It was unsuitable because – SPOILER ALERT, but c’mon, you’ve all seen the movie, right? – Landon ends up becoming Jamie’s Prince Charming, winning her heart by doing things like making her a telescope BY HAND so that she can see the comets in the sky and NAMING A STAR AFTER HER and then getting down on one knee and proposing marriage before she succumbs to her disease. It’s tearjerking, heartbreaking stuff. What parents don’t understand (or understand too well) is that this kind of thing is catnip to almost-teenage girls. Thus it ever was, and thus it always shall be. How else can we explain the universal, sugary appeal of Taylor Swift et al? 

Anyway, reader, I saw the film.

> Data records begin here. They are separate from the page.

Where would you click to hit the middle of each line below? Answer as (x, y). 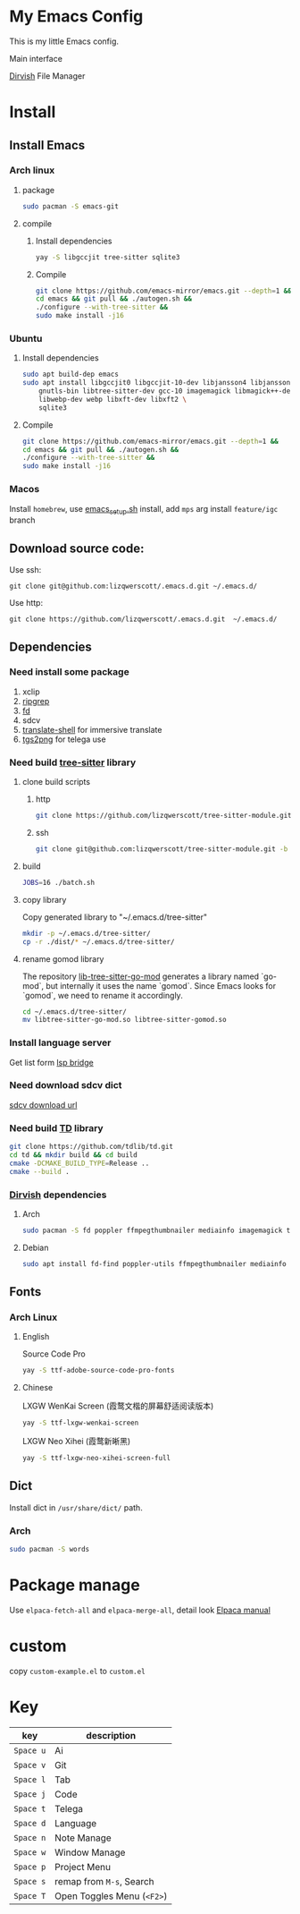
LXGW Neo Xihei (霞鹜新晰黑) (76, 1442)
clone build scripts (56, 782)
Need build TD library (57, 1127)
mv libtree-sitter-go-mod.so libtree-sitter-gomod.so (124, 1020)
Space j (30, 1794)
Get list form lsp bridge (51, 1062)
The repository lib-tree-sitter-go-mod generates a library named (141, 976)
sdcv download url (43, 1105)
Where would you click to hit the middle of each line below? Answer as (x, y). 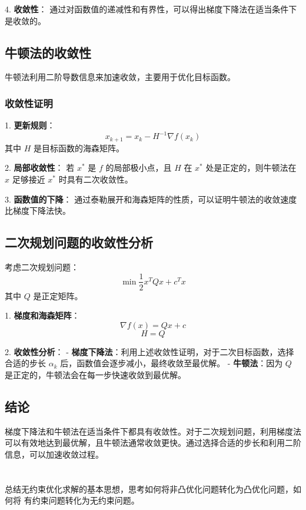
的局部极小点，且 (139, 168)
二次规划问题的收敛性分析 (79, 242)
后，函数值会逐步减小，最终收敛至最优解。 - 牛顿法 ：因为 (172, 363)
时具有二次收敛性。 (96, 179)
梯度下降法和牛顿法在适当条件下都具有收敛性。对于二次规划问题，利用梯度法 (153, 431)
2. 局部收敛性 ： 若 (40, 168)
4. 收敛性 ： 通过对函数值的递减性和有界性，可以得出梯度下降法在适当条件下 (151, 9)
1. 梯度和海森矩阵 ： (42, 315)
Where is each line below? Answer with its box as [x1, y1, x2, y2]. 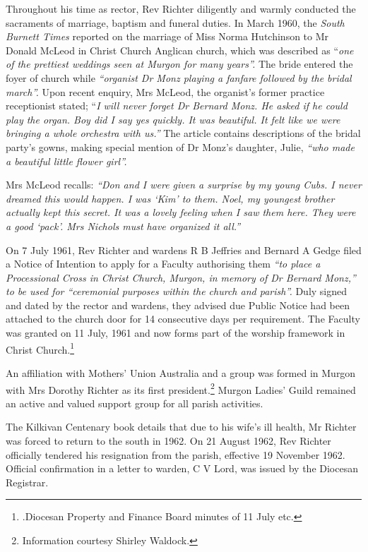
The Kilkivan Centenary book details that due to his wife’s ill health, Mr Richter [6, 419, 357, 434]
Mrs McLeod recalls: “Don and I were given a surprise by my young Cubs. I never [6, 177, 362, 192]
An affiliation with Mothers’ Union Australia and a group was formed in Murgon [6, 365, 356, 380]
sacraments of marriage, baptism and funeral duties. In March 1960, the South [6, 15, 345, 30]
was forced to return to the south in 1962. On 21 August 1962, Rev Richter [6, 433, 331, 448]
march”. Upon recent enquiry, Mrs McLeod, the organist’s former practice [6, 84, 325, 99]
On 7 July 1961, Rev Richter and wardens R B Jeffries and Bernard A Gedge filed [6, 242, 362, 257]
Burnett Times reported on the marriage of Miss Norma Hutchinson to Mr [6, 29, 329, 44]
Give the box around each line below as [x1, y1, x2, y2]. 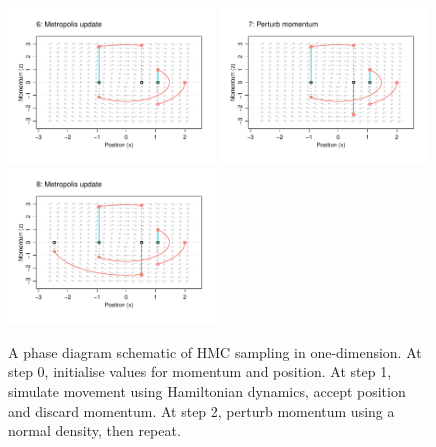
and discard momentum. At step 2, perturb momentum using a [8, 400, 395, 421]
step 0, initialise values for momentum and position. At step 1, [8, 361, 392, 382]
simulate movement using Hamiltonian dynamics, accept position [8, 381, 406, 401]
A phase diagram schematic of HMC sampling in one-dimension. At [8, 341, 422, 362]
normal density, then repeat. [8, 420, 181, 441]
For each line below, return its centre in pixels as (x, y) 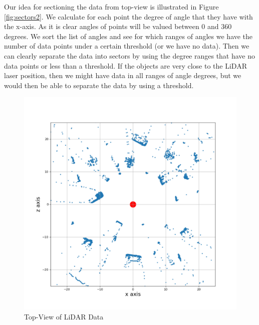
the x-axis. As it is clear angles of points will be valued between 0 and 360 (118, 26)
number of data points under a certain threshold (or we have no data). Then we (127, 46)
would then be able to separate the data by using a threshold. (99, 85)
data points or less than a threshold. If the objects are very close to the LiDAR (125, 65)
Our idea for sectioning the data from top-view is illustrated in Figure (111, 7)
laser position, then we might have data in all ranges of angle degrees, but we (123, 75)
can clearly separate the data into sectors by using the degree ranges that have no (130, 55)
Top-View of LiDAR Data (64, 316)
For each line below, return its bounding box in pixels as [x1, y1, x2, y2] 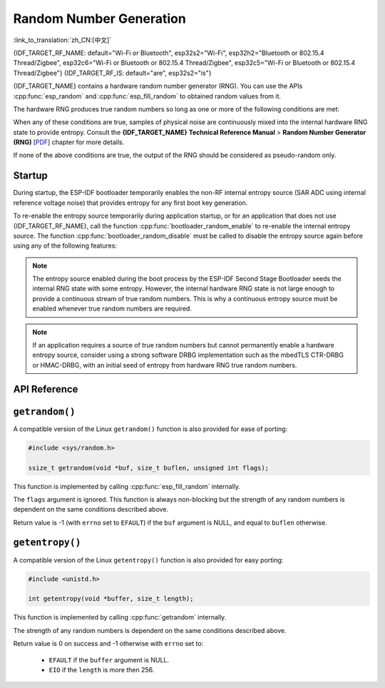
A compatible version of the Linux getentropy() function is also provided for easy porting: [13, 555, 284, 564]
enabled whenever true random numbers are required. [32, 304, 192, 313]
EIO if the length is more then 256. [48, 665, 155, 674]
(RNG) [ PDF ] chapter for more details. [13, 138, 125, 146]
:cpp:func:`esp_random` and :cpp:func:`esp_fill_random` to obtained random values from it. [13, 91, 282, 100]
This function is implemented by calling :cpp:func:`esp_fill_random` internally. [13, 482, 241, 490]
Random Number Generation [13, 11, 187, 26]
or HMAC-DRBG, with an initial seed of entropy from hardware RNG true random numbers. [32, 360, 297, 369]
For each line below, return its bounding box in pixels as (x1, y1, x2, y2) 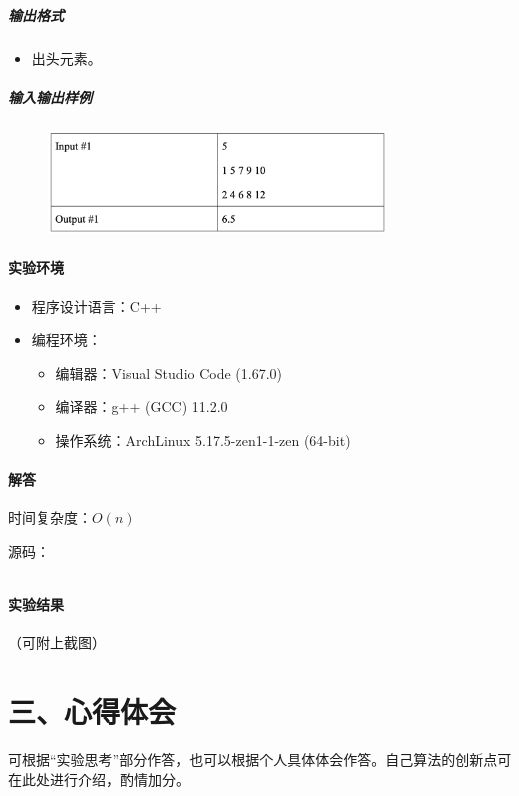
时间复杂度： (8, 507, 92, 528)
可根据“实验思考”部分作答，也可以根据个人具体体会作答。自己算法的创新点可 (8, 749, 512, 770)
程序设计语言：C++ (31, 295, 162, 316)
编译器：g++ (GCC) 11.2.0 (55, 396, 228, 417)
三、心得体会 (8, 691, 177, 732)
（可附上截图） (8, 632, 106, 653)
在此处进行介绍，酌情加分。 (8, 768, 190, 789)
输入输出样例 (8, 86, 92, 107)
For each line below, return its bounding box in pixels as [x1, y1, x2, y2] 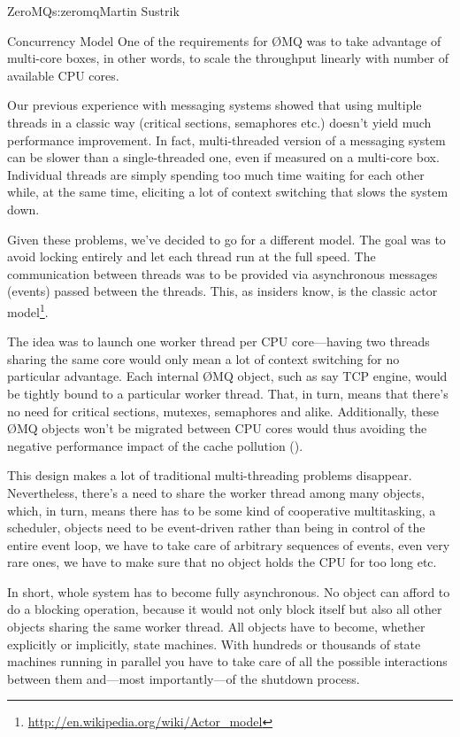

I fell in love with Landon – the bad boy with a heart of gold – thus setting in stone the archetype that would slowly fill the encyclopaedia of all my onscreen in crushes (Shia LaBeouf, Jared Leto, Jude Law). I cried my eyes out in a cinema full of preteen girls crying their eyes out at the end, which you saw coming a mile away and yet still was unspeakably moving. Remember at the end, when Landon, beautiful Landon, is standing on the jetty, ruminating on his shortlived relationship with kindhearted Jamie? Ugh. “Our love is like the wind. I can’t see it, but I can feel it.” Is it great cinema? No. Does it set preteens up for severe disappointment? Most definitely. But I loved it with all my heart. Which is something, aged 11.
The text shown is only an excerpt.